◆ DATA SUPPLIED
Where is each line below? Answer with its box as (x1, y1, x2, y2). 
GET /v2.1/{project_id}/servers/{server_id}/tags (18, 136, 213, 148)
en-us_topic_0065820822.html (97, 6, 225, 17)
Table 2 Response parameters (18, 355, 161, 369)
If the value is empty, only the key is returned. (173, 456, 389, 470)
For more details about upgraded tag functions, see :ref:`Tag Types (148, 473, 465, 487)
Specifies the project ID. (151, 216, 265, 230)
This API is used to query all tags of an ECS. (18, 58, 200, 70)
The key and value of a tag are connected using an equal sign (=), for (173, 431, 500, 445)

--

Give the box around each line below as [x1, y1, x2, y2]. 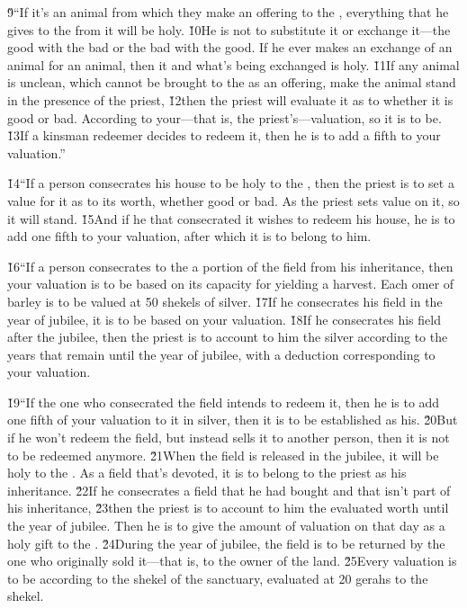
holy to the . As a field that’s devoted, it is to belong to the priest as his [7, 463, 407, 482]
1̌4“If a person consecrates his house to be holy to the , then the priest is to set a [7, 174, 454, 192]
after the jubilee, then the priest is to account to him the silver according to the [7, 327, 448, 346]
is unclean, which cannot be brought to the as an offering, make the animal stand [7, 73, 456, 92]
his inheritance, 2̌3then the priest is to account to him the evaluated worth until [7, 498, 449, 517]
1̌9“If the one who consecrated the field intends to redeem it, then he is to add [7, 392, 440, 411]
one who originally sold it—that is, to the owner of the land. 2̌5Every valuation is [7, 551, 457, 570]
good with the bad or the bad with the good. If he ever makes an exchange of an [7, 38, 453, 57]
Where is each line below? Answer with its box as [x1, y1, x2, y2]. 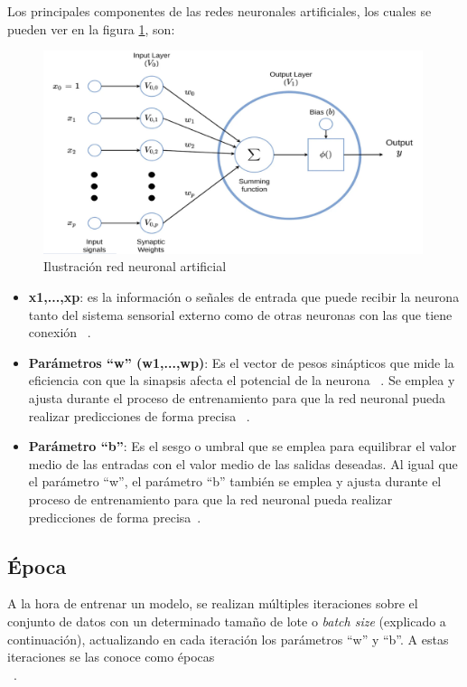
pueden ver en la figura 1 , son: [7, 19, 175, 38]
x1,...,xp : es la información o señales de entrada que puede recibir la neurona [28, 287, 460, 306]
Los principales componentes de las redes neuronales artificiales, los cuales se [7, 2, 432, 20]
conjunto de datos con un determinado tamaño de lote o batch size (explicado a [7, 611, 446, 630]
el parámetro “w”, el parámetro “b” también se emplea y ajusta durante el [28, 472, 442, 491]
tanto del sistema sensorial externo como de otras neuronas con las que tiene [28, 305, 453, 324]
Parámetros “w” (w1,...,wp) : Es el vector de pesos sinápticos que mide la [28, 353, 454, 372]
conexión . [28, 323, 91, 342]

---

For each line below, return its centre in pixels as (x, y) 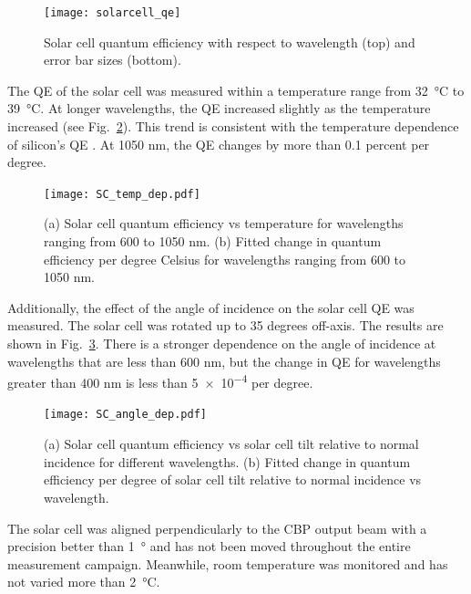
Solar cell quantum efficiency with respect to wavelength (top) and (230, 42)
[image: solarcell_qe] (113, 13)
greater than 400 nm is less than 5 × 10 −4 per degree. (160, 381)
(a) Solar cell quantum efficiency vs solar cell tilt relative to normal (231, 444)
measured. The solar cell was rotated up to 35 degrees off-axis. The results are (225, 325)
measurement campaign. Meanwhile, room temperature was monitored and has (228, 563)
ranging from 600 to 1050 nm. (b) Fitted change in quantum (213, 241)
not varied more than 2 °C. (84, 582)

◆ WHAT TO PRODUCE
In the entries above, find the line with "y1, x2, y2)." and the line with "Specifies the project", then set down exactly those two and every line between them, nothing else.

◆ WRITTEN SOLUTION
Where is each line below? Answer with its box as (x1, y1, x2, y2). 
GET /v2.1/{project_id}/servers/{server_id}/tags (18, 136, 213, 148)
en-us_topic_0065820822.html (97, 6, 225, 17)
Table 2 Response parameters (18, 355, 161, 369)
If the value is empty, only the key is returned. (173, 456, 389, 470)
For more details about upgraded tag functions, see :ref:`Tag Types (148, 473, 465, 487)
Specifies the project ID. (151, 216, 265, 230)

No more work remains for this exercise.